Consideration of Pacific Cod movement in the eastern Bering Sea is important to stock assessment. Two critical reasons for this are to (1) better estimate model parameters and (2) better understand the role of cod at the ecosystem level as stock assessment evolves toward ecosystem management as well as single-species management. The inclusion of spatial components in management strategies would improve our understanding of cod movement, and thus parameters in stock assessment models may also be improved. Mark—recapture data from a well-designed movement estimation experiment would, as a by-product, allow parameters such as natural mortality or size-dependent selectivity to be estimated.

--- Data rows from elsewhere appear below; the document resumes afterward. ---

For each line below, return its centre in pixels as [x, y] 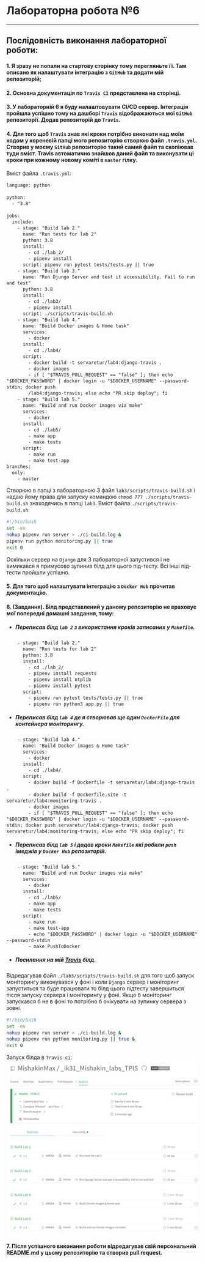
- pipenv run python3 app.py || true [76, 704]
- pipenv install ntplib [60, 680]
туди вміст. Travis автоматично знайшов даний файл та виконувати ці [100, 153]
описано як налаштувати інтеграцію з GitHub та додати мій [85, 72]
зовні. [14, 1008]
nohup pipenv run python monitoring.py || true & [71, 1039]
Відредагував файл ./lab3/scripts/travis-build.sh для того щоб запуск [100, 975]
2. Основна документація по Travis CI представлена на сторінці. [94, 93]

Movement estimates are not generally incorporated into stock assessments currently conducted at the AFSC. There are 22 federally managed stocks or stock assemblages in the eastern Bering Sea. Seasonal movement is considered only when area-specific catch allocations are made (Jim Ianelli, AFSC, personal communication). Such allocations are typically based on survey data and, in a few instances, information on movement rates as determined from tagging (e.g.. Pacific Cod and Sablefish Anoplopoma fimbria) (Hanselman et al. 2012; Thompson and Lauth 2012). Specifically, the Pacific Cod stock assessment considers availability and selectivity from the NMFS bottom-trawl survey in its estimates of catchability and selectivity (Nichol et al. 2007). For lack of adequate data, movement of cod within the Bering Sea is acknowledged but not formally incorporated into the models, and possible movement between the Bering Sea and Aleutian Islands or the Gulf of Alaska is assumed to be negligible.

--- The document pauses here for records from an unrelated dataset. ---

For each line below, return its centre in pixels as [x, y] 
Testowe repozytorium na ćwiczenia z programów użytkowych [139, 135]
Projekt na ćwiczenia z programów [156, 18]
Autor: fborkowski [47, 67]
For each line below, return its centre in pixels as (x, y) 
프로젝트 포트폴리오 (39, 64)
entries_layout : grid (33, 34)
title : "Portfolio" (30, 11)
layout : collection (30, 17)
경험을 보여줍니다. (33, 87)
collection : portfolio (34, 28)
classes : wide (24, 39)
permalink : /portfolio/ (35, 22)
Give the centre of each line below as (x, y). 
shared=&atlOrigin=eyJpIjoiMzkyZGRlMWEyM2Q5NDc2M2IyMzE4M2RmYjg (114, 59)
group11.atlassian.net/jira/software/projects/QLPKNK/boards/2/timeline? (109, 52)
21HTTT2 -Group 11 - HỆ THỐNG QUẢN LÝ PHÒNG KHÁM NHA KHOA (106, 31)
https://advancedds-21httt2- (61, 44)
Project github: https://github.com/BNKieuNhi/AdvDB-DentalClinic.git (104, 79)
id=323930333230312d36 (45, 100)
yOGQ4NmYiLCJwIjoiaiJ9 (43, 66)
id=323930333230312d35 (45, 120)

In addition to single-species stock assessment, estimating Pacific Cod movement within the framework of life history strategies can further identify the role of cod in the ecosystem. The importance of understanding Pacific Cod movement patterns is pronounced in the debate over impacts of commercial fishing on other predators, including the endangered Steller sea lion Eumetopius jubatus (NRC 2003). While the overall rate of Pacific Cod harvest from the Bering Sea is believed to be low enough not to cause reductions in sea lion foraging success, concerns have been raised about transient local effects on prey density in the immediate vicinity of sea lion rookeries (Ferrero and Fritz 1994). A recent study showed an increase in the frequency of occurrence of Pacific Cod in the diets of Steller sea lions between the eastern Aleutian Islands and western Gulf of Alaska over the last decade, especially in the winter diets (Sinclair et al. 2013). The effect of fishery removals on local prey densities cannot be evaluated without some knowledge of the temporal and spatial scales of fish movement. The large movements of tagged Pacific Cod seen in this study indicate that, while cod may form dense, small-scale, spatial aggregations during the spawning season, not all cod disperse across the Bering Sea or remain in the spawning area.

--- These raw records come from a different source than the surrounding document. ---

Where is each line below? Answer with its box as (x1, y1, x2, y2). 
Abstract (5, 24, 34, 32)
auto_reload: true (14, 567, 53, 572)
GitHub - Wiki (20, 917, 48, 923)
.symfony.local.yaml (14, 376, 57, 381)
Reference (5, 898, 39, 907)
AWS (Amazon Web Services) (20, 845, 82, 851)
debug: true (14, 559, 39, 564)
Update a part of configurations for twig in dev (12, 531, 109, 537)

Proper estimation of seasonal movement of Pacific Cod in the Bering Sea seems both important but lacking. Simple mark-recapture techniques may be applicable to this species in this large marine ecosystem, because the assumption of a closed population may well be defensible. A well-designed mark-recapture study will require properly defined geographic strata, properly defined seasons, seasonally synoptic releases of tag groups throughout all strata, and seasonally synoptic recovery events (Anganuzzi et al. 1994). Definitions of “proper” strata and seasons must incorporate biological processes (e.g., spawning, foraging, and moving) and be tractable under logistical constraints on research activities. Patterns of seasonal movement would be integral to defining strata and seasons. Currently, Pacific Cod are considered to be successfully managed as a single stock in the Bering Sea, but it is also true that we know little about many aspects of cod life history, including movement. Our research suggests that the incorporation of seasonal distribution, seasonal movement patterns, biological processes, and the interaction with the local, intense fishery on a population of spawning fish is important and should be considered in the management of this species.